PROBLEM DETAILS ▸
Nothing but the images is to be left out of your exact copy of the entries.

(MATERIAL PROVIDED begins)

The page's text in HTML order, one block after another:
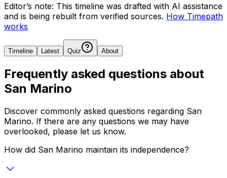
Editor’s note: This timeline was drafted with AI assistance
and is being rebuilt from verified sources. How Timepath
works
Timeline Latest Quiz About
Frequently asked questions about
San Marino
Discover commonly asked questions regarding San
Marino. If there are any questions we may have
overlooked, please let us know.
How did San Marino maintain its independence?

(MATERIAL PROVIDED ends)

OUTPUT BELOW ▸
The page's text in HTML order, one block after another:
Editor’s note: This timeline was drafted with AI assistance
and is being rebuilt from verified sources. How Timepath
works
Timeline Latest Quiz About
Frequently asked questions about
San Marino
Discover commonly asked questions regarding San
Marino. If there are any questions we may have
overlooked, please let us know.
How did San Marino maintain its independence?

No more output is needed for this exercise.